直到沈元柔的聲音傳來:“那便是我的義子。”

“……當真是,”尚子溪呆呆地轉頭看她,“驚為天人。”

“你成日遊玩,什麼樣的男子沒有見過?”沈元柔揚起一側眉頭。

尚子溪還在回憶方才的身影,緩慢的回答:“這不一樣……”

好看的兒郎她見得太多了,嫵媚動人的,清俊秀美的,活潑,溫柔的,可唯獨沒有方才那般的。

“柔姨。”尚子溪想到什麼一般,央求地看著她。

沈元柔:“不行。”

她冷漠地將尚子溪剛生出的想法扼殺在搖籃中。

尚子溪咬咬牙:“那若是我考中狀元,能不能來求娶他?”

“子溪,”沈元柔淡然地掃向她,“裴寂是我的義子,不是物件,不能作為你考中狀元的獎勵。”

尚子溪萎靡了下去。

墨韻書齋。

裴寂將銀錢揣好,深深吸了一口氣。

他心情大好,周身的空氣也清新許多。

“公子,要回去嗎?”曲水問他。

“先等等,”裴寂盤算著身上的銀錢,“少主既然回來,我應當送她一些東西的,你可知她尋常喜歡什麼?”

曲水不解地看著他。

少主是隻白毛獅子貓,家主很寵愛它是不錯,可一定要送一隻貓什麼東西嗎?

他不理解,但回答道:“少主喜歡魚,還有,毛球,毛線球。”

曲水到底不是專程照料少主的人,他所知曉的僅有這些了。

“喜歡魚嗎。
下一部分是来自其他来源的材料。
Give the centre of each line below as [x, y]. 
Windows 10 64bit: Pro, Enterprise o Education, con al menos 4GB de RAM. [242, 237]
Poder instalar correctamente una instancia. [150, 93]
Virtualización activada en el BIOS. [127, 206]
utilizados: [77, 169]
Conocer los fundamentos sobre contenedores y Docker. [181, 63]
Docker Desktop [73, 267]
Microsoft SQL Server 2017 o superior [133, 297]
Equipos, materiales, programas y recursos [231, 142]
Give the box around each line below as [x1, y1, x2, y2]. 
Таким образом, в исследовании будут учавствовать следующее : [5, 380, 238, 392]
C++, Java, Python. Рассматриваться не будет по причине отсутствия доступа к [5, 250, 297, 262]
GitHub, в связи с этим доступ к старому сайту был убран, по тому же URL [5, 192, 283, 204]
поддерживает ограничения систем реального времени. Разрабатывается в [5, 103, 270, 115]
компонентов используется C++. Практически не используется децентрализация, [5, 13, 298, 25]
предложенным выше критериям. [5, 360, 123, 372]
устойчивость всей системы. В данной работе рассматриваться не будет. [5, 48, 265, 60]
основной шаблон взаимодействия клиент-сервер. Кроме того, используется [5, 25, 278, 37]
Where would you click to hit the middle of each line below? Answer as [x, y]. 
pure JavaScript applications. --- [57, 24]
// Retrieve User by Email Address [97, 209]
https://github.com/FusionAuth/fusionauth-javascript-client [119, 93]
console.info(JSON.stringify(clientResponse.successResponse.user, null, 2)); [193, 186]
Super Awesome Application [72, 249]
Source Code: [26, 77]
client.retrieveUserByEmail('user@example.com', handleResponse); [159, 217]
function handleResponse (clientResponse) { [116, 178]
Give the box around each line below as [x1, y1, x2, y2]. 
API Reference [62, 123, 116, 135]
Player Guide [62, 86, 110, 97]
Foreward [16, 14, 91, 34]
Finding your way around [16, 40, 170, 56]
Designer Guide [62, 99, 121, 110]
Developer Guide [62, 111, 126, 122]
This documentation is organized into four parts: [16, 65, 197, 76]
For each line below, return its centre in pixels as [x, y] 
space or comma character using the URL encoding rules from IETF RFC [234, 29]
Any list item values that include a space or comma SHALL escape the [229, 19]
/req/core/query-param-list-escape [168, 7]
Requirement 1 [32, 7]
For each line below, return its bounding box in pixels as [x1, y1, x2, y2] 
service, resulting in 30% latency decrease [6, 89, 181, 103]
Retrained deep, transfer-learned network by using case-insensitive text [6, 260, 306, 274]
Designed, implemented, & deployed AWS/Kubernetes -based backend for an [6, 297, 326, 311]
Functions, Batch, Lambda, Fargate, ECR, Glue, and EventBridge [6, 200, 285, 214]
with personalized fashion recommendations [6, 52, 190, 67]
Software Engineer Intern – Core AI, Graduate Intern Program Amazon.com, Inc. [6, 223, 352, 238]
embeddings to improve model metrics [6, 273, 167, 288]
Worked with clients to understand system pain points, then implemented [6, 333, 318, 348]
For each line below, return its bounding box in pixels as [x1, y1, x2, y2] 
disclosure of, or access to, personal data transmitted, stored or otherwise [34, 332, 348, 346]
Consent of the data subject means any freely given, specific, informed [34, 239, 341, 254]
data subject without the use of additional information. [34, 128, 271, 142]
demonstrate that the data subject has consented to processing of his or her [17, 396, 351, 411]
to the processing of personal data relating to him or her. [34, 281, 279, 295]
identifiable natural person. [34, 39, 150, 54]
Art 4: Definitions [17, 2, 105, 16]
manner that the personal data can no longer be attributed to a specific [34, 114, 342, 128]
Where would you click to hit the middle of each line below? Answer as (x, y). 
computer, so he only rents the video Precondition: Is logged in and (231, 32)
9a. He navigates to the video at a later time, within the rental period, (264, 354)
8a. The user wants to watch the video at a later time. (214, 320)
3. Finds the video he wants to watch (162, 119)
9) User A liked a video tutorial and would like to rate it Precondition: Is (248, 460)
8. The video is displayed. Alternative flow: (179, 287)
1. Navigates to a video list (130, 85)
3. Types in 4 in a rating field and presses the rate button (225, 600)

”裴寂蹩著眉頭想著。

也是,京城大小女娘都喜歡養鳥養魚,他當投其所好。

於是裴寂帶著曲水繞了三條街,總算賣到價位合適的小紅魚。

只是這毛線球……

裴寂輕輕嘆了一口氣,可能京城的女娘就是有些不同,雖然他也不知毛線球有什麼好玩的。

曲水提著一些包裹,隨他回府。

“公子,你很喜歡……”

曲水的“貓嗎”還沒來得及說出口,卻見街角一輛馬車。

馬車簾被捲起了一截,他清楚的看到裡面女人的臉。

原謙饒有興致地看著主僕倆。

他將後面的話嚥了回去,裴寂正欲問,也隨著曲水的視線看到了女人意味不明的笑。

他與原謙的眸光相匯。

裴寂心頭猛然一跳,他剋制住想要逃跑的念頭,朝著那輛馬車遙遙行了一禮,隨後頭也不回的離去。
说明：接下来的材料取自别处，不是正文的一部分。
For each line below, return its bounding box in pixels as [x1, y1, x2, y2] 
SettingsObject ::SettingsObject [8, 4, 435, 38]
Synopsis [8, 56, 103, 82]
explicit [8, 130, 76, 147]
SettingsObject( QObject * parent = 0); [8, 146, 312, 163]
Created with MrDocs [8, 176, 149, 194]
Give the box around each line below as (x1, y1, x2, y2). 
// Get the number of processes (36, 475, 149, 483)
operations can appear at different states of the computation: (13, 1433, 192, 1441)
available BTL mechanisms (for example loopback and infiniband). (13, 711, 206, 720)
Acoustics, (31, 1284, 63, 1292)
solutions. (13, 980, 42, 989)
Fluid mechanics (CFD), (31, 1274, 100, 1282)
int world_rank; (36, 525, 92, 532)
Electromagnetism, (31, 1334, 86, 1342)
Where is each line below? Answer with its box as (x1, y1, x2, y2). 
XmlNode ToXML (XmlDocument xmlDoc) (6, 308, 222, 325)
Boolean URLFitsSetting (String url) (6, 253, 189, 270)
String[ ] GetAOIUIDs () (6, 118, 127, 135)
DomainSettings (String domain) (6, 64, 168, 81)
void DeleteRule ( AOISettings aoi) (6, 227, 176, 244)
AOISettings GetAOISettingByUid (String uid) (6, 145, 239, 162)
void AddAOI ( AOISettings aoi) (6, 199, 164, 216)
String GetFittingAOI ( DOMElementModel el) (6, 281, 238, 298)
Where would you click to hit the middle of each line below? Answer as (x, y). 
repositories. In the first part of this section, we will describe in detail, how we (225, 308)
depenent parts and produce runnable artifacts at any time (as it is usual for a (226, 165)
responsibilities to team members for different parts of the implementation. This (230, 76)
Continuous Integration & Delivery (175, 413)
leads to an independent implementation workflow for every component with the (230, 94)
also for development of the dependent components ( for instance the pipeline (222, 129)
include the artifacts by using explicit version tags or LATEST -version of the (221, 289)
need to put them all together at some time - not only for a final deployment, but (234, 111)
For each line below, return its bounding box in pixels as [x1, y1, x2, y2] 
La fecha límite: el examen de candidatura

“主子,你認識方才的大人嗎?”曲水見他這副模樣也緊張起來。

“……不認識,快回府。”

馬車內的女人揚起唇角問:“姨母,這是誰家小郎君?”

“沈元柔的義子,如何?”原謙輕笑。

“看起來可不是那麼好馴服的主兒,是個犟骨頭呢。”

原謙沒有收回眸光:“烈性男兒才有趣。”

裴寂出去了有一陣兒,沈元柔一下下地順著獅子貓的後頸,貓兒舒服得眯著眼發出呼嚕聲。

“月痕。”她道。

月痕應聲而來:“主子,暗衛方才來報,公子在回來的路上了,碰上了原大人,不過她沒有做什麼。”

“知道了。”沈元柔闔著眸子。

她不放心裴寂出府,尤其猜到原謙的意圖後。

尚子溪今日是帶著弟弟尚風朗來的,起初尚風朗被花影帶去前院,此刻已然玩回來了。

少年乖乖坐在姐姐身旁,眸光大膽地打量著太師椅上的女人。

不多時,腳步聲朝著這邊來:“義母。”

沈元柔緩緩抬眸,隨後看到了他手中的包裹:“這是什麼?”

裴寂垂首道:“送給少主的。”

“噢,你來給它吧。”沈元柔頷首。

裴寂的確是喜歡貓的,不過少主絨絨的性子不大好,被她慣壞了。

若是他親自拿出來給絨絨,這貓兒沒準能早些喜歡他。

裴寂依言上前,在數道眸光下,將那隻小紅魚,連帶著一包毛線球,放在了尚子溪的手旁:“裴寂見過少主……”

尚子溪原本不知他要做何,聽到這話後連聲咳了起來。

沈元柔也怔了一瞬,隨後唇角微勾,卻沒笑出聲來:“少主,還不收下。”

“是。”尚子溪見她起了興致,忙應聲。

她望向眼前的少年。

裴寂的面頰瓷白而細膩,他微微垂首,只看得到長睫低垂。

尚子溪面頰微紅,忙錯開眼眸輕咳一聲:“多謝。”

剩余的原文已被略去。